---------- Data records

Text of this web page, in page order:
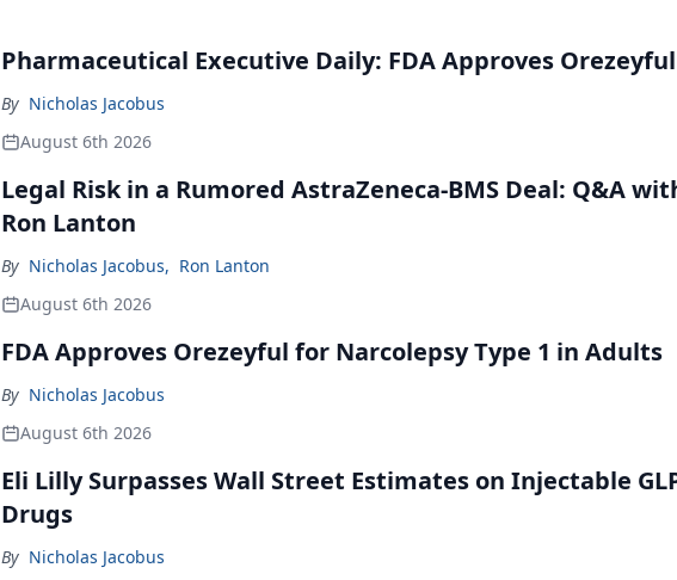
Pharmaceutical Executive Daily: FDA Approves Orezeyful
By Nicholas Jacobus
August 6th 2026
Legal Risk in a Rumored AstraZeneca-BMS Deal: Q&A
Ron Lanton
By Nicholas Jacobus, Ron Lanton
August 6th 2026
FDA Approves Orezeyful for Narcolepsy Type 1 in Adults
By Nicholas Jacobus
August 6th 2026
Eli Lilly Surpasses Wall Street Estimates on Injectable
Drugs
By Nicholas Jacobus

--------------------

Task: Copy each line of the data that contains the word "Approves", leaving the other lines out.

Problem solution:
Pharmaceutical Executive Daily: FDA Approves Orezeyful
FDA Approves Orezeyful for Narcolepsy Type 1 in Adults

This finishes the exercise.